A cardinal defect of the detective novel, in many critics’ eyes, is its need to skimp on character development. Almost by definition, a whodunit must guard from the reader’s view the deepest thoughts and urges of any character who might become a suspect, lest it become apparent (say, through an interior monologue) that he or she committed—or could not have committed—the foul deed in question. A certain superficiality, therefore, seems instrinsic to even the best-written examples of the genre.

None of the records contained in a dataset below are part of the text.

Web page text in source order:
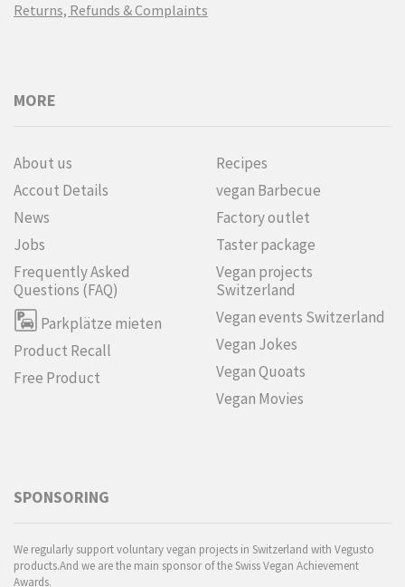
Returns, Refunds & Complaints
MORE
About us
Accout Details
News
Jobs
Frequently Asked
Questions (FAQ)
Parkplätze mieten
Product Recall
Free Product
Recipes
vegan Barbecue
Factory outlet
Taster package
Vegan projects
Switzerland
Vegan events Switzerland
Vegan Jokes
Vegan Quoats
Vegan Movies
SPONSORING
We regularly support voluntary vegan projects in Switzerland with Vegusto
products.And we are the main sponsor of the Swiss Vegan Achievement
Awards.
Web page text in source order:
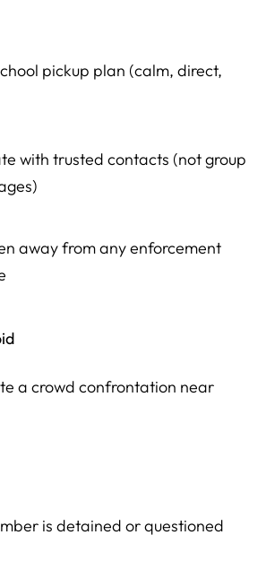
pickup plan (calm, direct,
with trusted contacts (not group
away from any enforcement
a crowd confrontation near
is detained or questioned
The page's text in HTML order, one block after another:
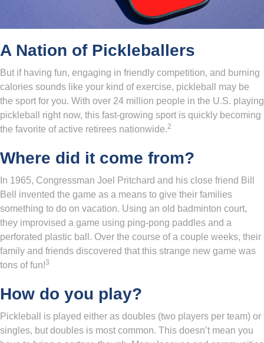
A Nation of Pickleballers
But if having fun, engaging in friendly competition, and burning
calories sounds like your kind of exercise, pickleball may be
the sport for you. With over 24 million people in the U.S. playing
pickleball right now, this fast-growing sport is quickly becoming
the favorite of active retirees nationwide.2
Where did it come from?
In 1965, Congressman Joel Pritchard and his close friend Bill
Bell invented the game as a means to give their families
something to do on vacation. Using an old badminton court,
they improvised a game using ping-pong paddles and a
perforated plastic ball. Over the course of a couple weeks, their
family and friends discovered that this strange new game was
tons of fun!3
How do you play?
Pickleball is played either as doubles (two players per team) or
singles, but doubles is most common. This doesn’t mean you
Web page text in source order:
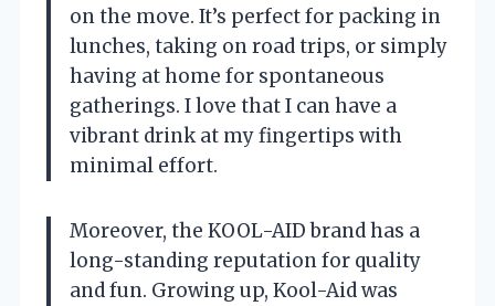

Dibdin, in this first entry in his series about Italian police commissioner Aurelio Zen, remedies that flaw by taking the narrative structure of so-called literary fiction and turning it upside-down. Near the end of the book, there is a point at which Zen has solved the outer mysteries of this rich tale: Who kidnapped the Perugian industrialist Ruggiero Miletti? Who among Miletti’s entourage conspired with those kidnappers? Who killed the old patriarch as the kidnap scheme went awry? (Details from the 1978 kidnapping of Italian politician Aldo Moro form part of the backdrop to this plot.) At that point, before the finale, Dibdin unfurls a tapestry of acutely imagined character material, all of it comparable to what another writer might roll out in the early going of a “straight” novel. He unravels the inner mystery of several key suspects—telling their back-stories, revealing their core drives, making their attitude toward the murder victim completely transparent.
Somehow it all works. It works because, as in any good detective story, the detective practically fills the character-development quota all by himself. Zen comes across initially as a comic figure. The four Miletti children and their consorts, who pull the unseen strings behind this case, all make sport of him. Local investigating officers alternately ignore, humor, and manipulate him. Yet Zen, beneath a phlegmatic exterior, possesses a questing intelligence and a stout survival instinct that lead him to a measure of truth (though not, alas, to justice) and to victory in a bureaucratic battle (though not, of course, to victory in the larger war against corrupt officialdom).
The novel also works because of the compelling, albeit revolting, metaphor that Dibdin places at its thematic center. A ratking, a creature out of cryptozoology that comes into being when several rats fuse together at their tails, looms as the perfect image of how power operates in Italy. True, this many-headed rodent may not actually exist. But that aura of ambiguity only strengthens the point.
[ADDENDUM: News comes that the BBC will soon bring Aurelio Zen to television. Production starts this spring on three feature-length episodes, each based on a novel by Dibdin: Vendetta (1990) and Cabal (1992), along with Ratking. Although I look forward to seeing them, I’m a little worried that the producers of “Aurelio Zen” plan to adapt their source material almost beyond recognition. According to the BBC announcement, “the series will feature many of the combined attractions of Italy and the Dibdin novels—thrilling investigations, fun, warmth and beautiful people.” In Ratking, at least, “fun” and “warmth” are in very short supply. Playing Zen in the new series, meanwhile, will be Rufus Sewell, a ridiculously handsome man who hardly comports with my vision of the dour, middle-aged character that Dibdin created.]